At his back, the ocean.
The cave widened, and the battle sound of the surf was so loud it was almost silent.
Halfway to the back he began to cry.
She was gone. He was wrong, and she wasn't here. There was nothing on the ground that he could see, no candles, no lanterns, no flashlights. She wasn't here, and he had wasted all this time for nothing.
He dropped to his knees heavily.
Not here. Lilla wasn't here.
His mother and Colin were dead.
He drew up his legs and folded his arms around his calves, pushed his chin to his knee and let the tears come. He didn't care if he sounded like a baby. He didn't care.
"Aw, nuts," he sobbed. "Nuts. Goddamn."
Then he looked up and saw the shadow in the cave.
It was outlined by the last of the day's light, and it was moving toward him. Slowly. Without a sound. Its hands at its side, its head lowered.

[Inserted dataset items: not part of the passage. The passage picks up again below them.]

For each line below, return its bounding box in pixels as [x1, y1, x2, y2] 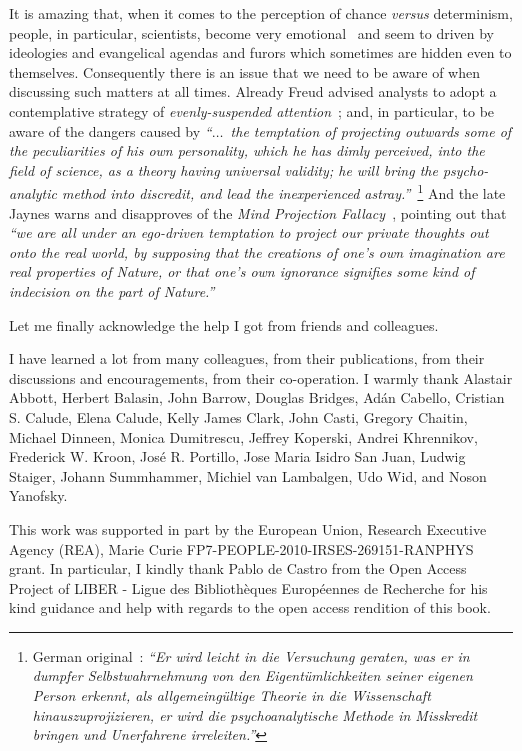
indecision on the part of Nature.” [9, 280, 215, 301]
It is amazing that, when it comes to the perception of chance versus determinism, [9, 3, 513, 23]
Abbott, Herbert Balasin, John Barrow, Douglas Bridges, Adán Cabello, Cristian [9, 387, 505, 408]
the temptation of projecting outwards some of [230, 120, 512, 141]
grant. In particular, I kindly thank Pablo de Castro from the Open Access [9, 558, 467, 579]
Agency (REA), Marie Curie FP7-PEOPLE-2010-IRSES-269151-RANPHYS [9, 538, 474, 559]
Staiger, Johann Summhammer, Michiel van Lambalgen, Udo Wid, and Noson [9, 465, 487, 486]
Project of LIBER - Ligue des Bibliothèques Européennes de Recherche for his [9, 577, 488, 598]

He couldn't pull away; he was as far back against the wall as he could go, and he was so awfully tired that all he could do was shake his head. If there were words to stop the shadow he would have said them, but Lilla had all the words and he was just a kid and now he was going to be just like his mother.
The figure stopped.
It knelt before him.
It leaned close so he could see it.
"Hello, Little Matt," said Lilla with a smile, in a voice he wasn't sure was actually her own. "I sent the wind away. Can I play with you now?"